Legal Appropriateness of International Companies Employing Minors

The issue of parents allowing their children to work in order to survive is subject to different viewpoints. Indeed, if parents in economically deprived areas allow their children to work despite there being institutions and mechanisms in place to safeguard the rights of children, international companies should pursue the same as long as the children are treated fairly. In this regard, fair treatment implies recognizing the regulation provided by the International Labor Organization. This will also entail acknowledging the physical, psychological, and intellectual limitations of children in fulfilling certain jobs (Derrick & Megan, 2008).

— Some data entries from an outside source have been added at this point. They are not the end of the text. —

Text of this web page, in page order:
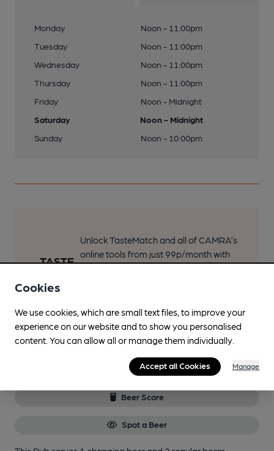
Monday
Noon - 11:00pm
Tuesday
Noon - 11:00pm
Wednesday
Noon - 11:00pm
Thursday
Noon - 11:00pm
Friday
Noon - Midnight
Saturday
Noon - Midnight
Sunday
Noon - 10:00pm
Unlock TasteMatch and all of CAMRA’s
online tools from just 99p/month with
Find out more
Beer Score
Spot a Beer
Cookies
We use cookies, which are small text files, to improve your
experience on our website and to show you personalised
content. You can allow all or manage them individually.
Accept all Cookies Manage
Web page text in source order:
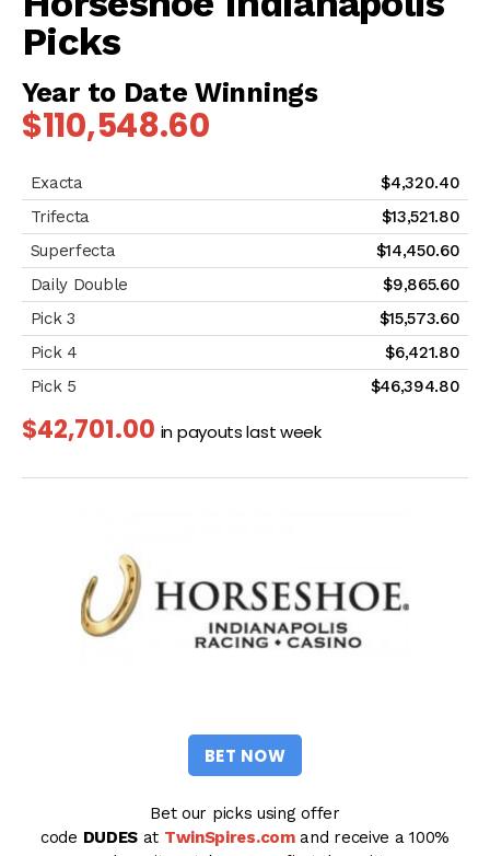
Picks
Year to Date Winnings
$110,548.60
$4,320.40
$13,521.80
$14,450.60
$9,865.60
$15,573.60
$6,421.80
$46,394.80
$42,701.00 in payouts last week
BET NOW
Bet our picks using offer
code DUDES at TwinSpires.comand receive a 100%
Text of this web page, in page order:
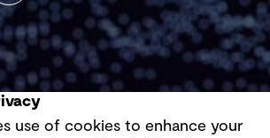
use of cookies to enhance your
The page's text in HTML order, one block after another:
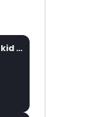
Fally Ipupa ft. Wizkid – Jam
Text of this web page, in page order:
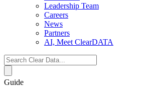
Leadership Team
Careers
News
Partners
AI, Meet ClearDATA
Search
for:
Guide
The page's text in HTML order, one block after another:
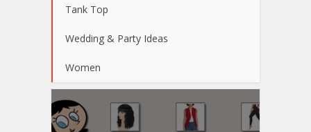
Tank Top
Wedding & Party Ideas
Women
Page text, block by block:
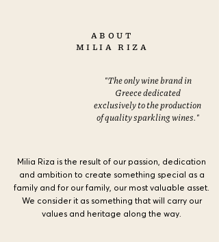
ABOUT
MILIA RIZA
"The only wine brand in
Greece dedicated
exclusively to the production
of quality sparkling wines."
Milia Riza is the result of our passion, dedication
and ambition to create something special as a
family and for our family, our most valuable asset.
We consider it as something that will carry our
values and heritage along the way.

When these limitations are recognized, it will be easier to deploy children in relatively safer work environments, which will not result in misuse and exploitation of their labor. Additionally, when children are deployed, the international companies need to take positive measures by empowering children intellectually through part-time education programs (Derrick & Megan, 2008). These programs will ensure that the children develop better skills that will increase their chances of getting better opportunities.

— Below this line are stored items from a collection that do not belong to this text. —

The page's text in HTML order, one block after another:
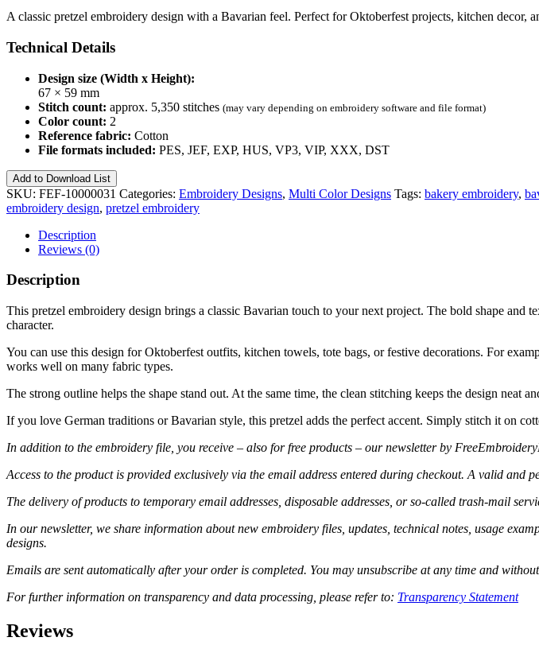
A classic pretzel embroidery design with a Bavarian feel. Perfect for Oktoberfest projects, kitchen decor,
Technical Details
Design size (Width x Height):
67 × 59 mm
Stitch count: approx. 5,350 stitches (may vary depending on embroidery software and file format)
Color count: 2
Reference fabric: Cotton
File formats included: PES, JEF, EXP, HUS, VP3, VIP, XXX, DST
Pretzel
–
Free
Embroidery
Design
quantity
Add to Download List
SKU: FEF-10000031 Categories: Embroidery Designs, Multi Color Designs Tags: bakery embroidery,
embroidery design, pretzel embroidery
Description
Reviews (0)
Description
This pretzel embroidery design brings a classic Bavarian touch to your next project. The bold shape and
character.
You can use this design for Oktoberfest outfits, kitchen towels, tote bags, or festive decorations. For
works well on many fabric types.
The strong outline helps the shape stand out. At the same time, the clean stitching keeps the design neat
If you love German traditions or Bavarian style, this pretzel adds the perfect accent. Simply stitch it on
In addition to the embroidery file, you receive – also for free products – our newsletter by
Access to the product is provided exclusively via the email address entered during checkout. A valid and
The delivery of products to temporary email addresses, disposable addresses, or so-called trash-mail
In our newsletter, we share information about new embroidery files, updates, technical notes, usage
designs.
Emails are sent automatically after your order is completed. You may unsubscribe at any time and
For further information on transparency and data processing, please refer to: Transparency Statement
Reviews
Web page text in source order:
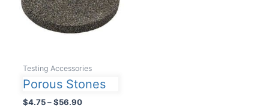
Testing Accessories
Porous Stones
$4.75 – $56.90Price
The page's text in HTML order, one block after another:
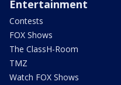
Entertainment
Contests
FOX Shows
The ClassH-Room
TMZ
Watch FOX Shows
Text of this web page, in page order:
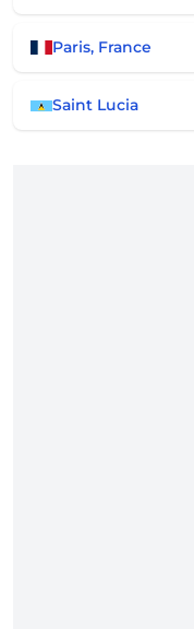
Paris, France
Saint Lucia
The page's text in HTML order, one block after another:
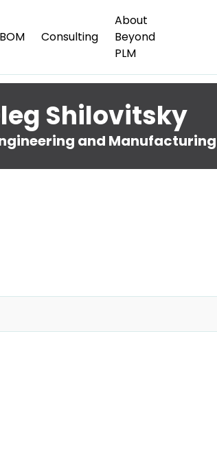
Consulting
About
Beyond
PLM
Shilovitsky
and

Moreover, the international companies need to provide better incentives when employing the children. While doing this, they need to choose a reasonable age bracket for deployment. There should also be a special criterion for selecting the qualified candidates for the jobs (Derrick & Megan, 2008). This will ensure that only the genuine children are selected. The criterion used will ensure that a proper assessment is conducted of the children after receiving appropriate consent from their parents. Additionally, the international companies should put mechanisms in place that will protect the children from exploitation. Normally, when children are employed in some settings, there is usually a tendency of paying them meager wages (Derrick & Megan, 2008). Reports also indicate that they are subjected to manual labor of magnitudes that they cannot manage. As a result, they end being physically abused and mistreated. The way forward is for international companies to develop appropriate payment schemes that are based on industry standards for unskilled workers. A portion of the money paid to the children will be submitted to their parents while the remainder will be kept as their savings. The international companies’ management will also need to ensure that the children’s upkeep is kept is maintained at the best standard.

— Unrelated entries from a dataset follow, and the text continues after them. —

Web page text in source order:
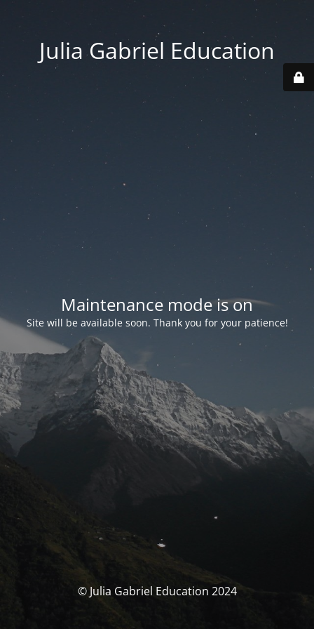
Julia Gabriel Education
Maintenance mode is on
Site will be available soon. Thank you for your patience!
© Julia Gabriel Education 2024
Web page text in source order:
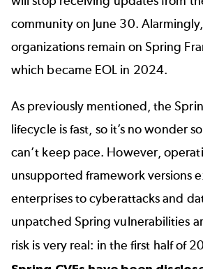
community on June 30.
organizations remain on Spring
which became EOL in 2024.
As previously mentioned, the
lifecycle is fast, so it’s no wonder
can’t keep pace. However,
unsupported framework versions
enterprises to cyberattacks and
unpatched Spring vulnerabilities
risk is very real: in the first half of
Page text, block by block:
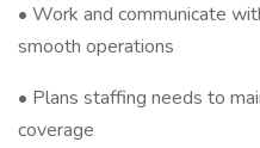
• Work and communicate
smooth operations
• Plans staffing needs to
coverage
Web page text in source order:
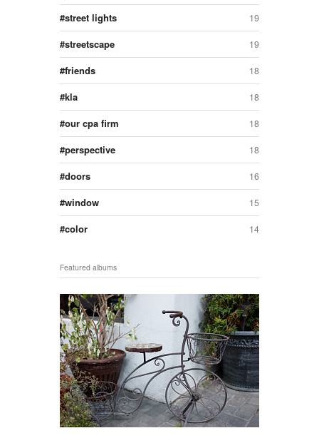
19
street lights
19
streetscape
18
friends
18
kla
18
our cpa firm
18
perspective
16
doors
15
window
14
color
Featured albums
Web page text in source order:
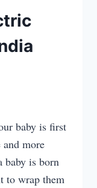
baby is first
more
baby is born
to wrap them

Nevertheless, there will be need for policies to be developed by other industry stakeholders, especially children rights organizations in order to prevent international companies from using this opportunity unfairly. Several suggestions can be proposed. First, restrictions will be placed in certain industries where safety audits have been conducted to approve the capability to accommodate children in chosen roles. Secondly, the companies will need to provide special incentives for the children being employed and among these incentives will include the right to pursue education. Thirdly, the companies will also be required to provide medical and life insurance for these children. Fourthly, the children will only be required to work for a specific period of time, which gives them sufficient time to rest and to pursue their education (Derrick & Megan, 2008). Fifthly, the companies will be required to ensure that these children progress in their education and that they will be absorbed as skilled staff upon completion of specialized training in an area that will benefit the company. Sixthly, there will be need to formulate a policy that will limit the percentage of children that can be employed in a specific setting. For example, the percentage can be placed at 2% so that only genuine cases are allowed. This will also safeguard the professional image of the companies that are involved.